Recombinant FSH (no trade name as of yet)

This ultra-pure FSH product, currently available in India, is made by genetic engineering. From a treatment point of view, it will be similar to pure FSH in all respects.

A KIC staff member will teach the patient and her partner to reconstitute the different medications and administer the injections at their places from a doctor, if the patient is from out of station. Most of the patients and their partners have little trouble getting used to the shots. Placing an ice pack on the injection site before and after the injection is given, will help reduce any related discomfort.

Patients must have their visit between 10:00 AM to 4:30 PM on weekdays and from 11:00 AM to 12:30 AM on Sundays to ensure consultation with the infertility specialist.

Patient Monitoring

Patients are usually asked to come in to KIC for blood tests and sonograms to determine the maturity of their developing eggs beginning on cycle Day 3, 5, 7 or 9. Further monitoring will be carried out as needed until the eggs are determined to be mature. Occasionally, some patients will need to be monitored on a daily basis near the end of the ovarian stimulation phase of the cycle.

Blood Tests

Patients usually receive 2 or 3 blood tests during the course of the monitoring process: estradiol (estrogen) and progesterone. Estradiol allows us to approximate the relative maturity of the eggs. Generally, the tests will show between 100 and 200 units of estrogen for every matured egg. Progesterone tells us if the eggs are becoming overripe, the patient's progesterone level, which depends on the number of egg follicles created, should be below 2 units.

Sonograms

The maturity of the follicles developing in the ovaries is monitored via vaginal ultrasound. During this painless procedure, a sonographer inserts a small probe into the vagina. This enables her to visualise the ovaries and the uterus, to evaluate the maturity of the endometrium (the inner lining of the uterus), and to count and measure the follicles developing in each ovary. A mature follicle measures from 16 to 22 millimeters. An Advance technology of colour Doppler study is used at KIC to monitor the blood in the follicle and endometrium.
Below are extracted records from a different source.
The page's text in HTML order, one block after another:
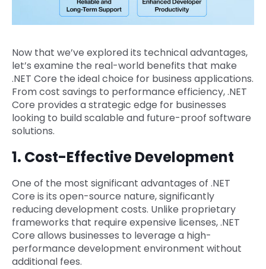
Now that we’ve explored its technical advantages,
let’s examine the real-world benefits that make
.NET Core the ideal choice for business applications.
From cost savings to performance efficiency, .NET
Core provides a strategic edge for businesses
looking to build scalable and future-proof software
solutions.
1. Cost-Effective Development
One of the most significant advantages of .NET
Core is its open-source nature, significantly
reducing development costs. Unlike proprietary
frameworks that require expensive licenses, .NET
Core allows businesses to leverage a high-
performance development environment without
additional fees.

The Final Step to Egg Maturation

When blood tests and sonograms indicate that the eggs are mature, the patient will be instructed to administer a final injection called HCG (Pregnyl, Profasi) to complete the maturation of the egg. The HCG shot must be taken at KIC, Hyderabad between 9:30 PM and 11:00 PM on the date specified, and the retrieval will be scheduled for some 30-34 hours after the HCG injection. For example, if a patient's Monday monitoring showed her follicles to be of the appropriate size and her estrogen levels were found to correlate with maturity, she would be instructed to take her HCG between 9:00 PM and 11:00 PM Monday evening. Her egg retrieval will then be performed on Wednesday morning.
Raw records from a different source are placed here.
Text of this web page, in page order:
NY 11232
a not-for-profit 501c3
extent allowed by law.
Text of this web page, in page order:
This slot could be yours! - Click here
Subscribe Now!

The timing of the retrieval after the HCG injection is critical, since HCG may cause the egg follicles to release prematurely, making IVF retrieval impossible. Fortunately, this rarely happens.

Before the Procedure

The patient will be instructed not to eat solid foods after the midnight, prior to the procedure. It is advisable to abstain from sexual activity for two days prior to the procedure to ensure the highest possible sperm count from the male.
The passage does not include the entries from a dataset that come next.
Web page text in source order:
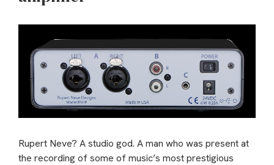
Rupert Neve? A studio god. A man who was present at
the recording of some of music’s most prestigious
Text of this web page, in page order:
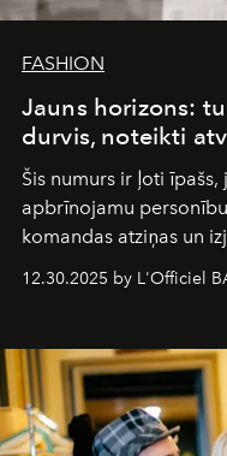
FASHION
Jauns horizons:
durvis, noteikti
Šis numurs ir ļoti
apbrīnojamu
komandas atziņas un
pārdzīvots šo gandrīz
Šajā brīdī mums
sākums. Ar
L’Officiel Baltic
12.30.2025 by L'Officiel

What are the chances of success with IVF?

Here at Kiran Infertility Centre (P) Ltd, the overall delivery rate per egg retrieval in 1999 is 28%. Now with the advent of new drugs & protocols, the clinical pregnancy rate per egg retrieval for 2000-01 was 33.1%. Our ongoing pregnancy rate for 2002-03 is 35.5%. The specific chance of success varies with a number of factors including the indication for the procedure, the patient's age, the number of embryos transferred and a variety of other factors. Your chances of success with IVF will be discussed on an individual basis with your physician. The success rate with IVF must be viewed considering the normal fertility rate in fertile couples that is approximately 20% per month.

We advice you to undergo a package of atleast 3 cycle, so that finally we can ensure you atleast 85-90% success rate. Appropriate concessions are given in the financial aspect of treatment if you undertake this type of package.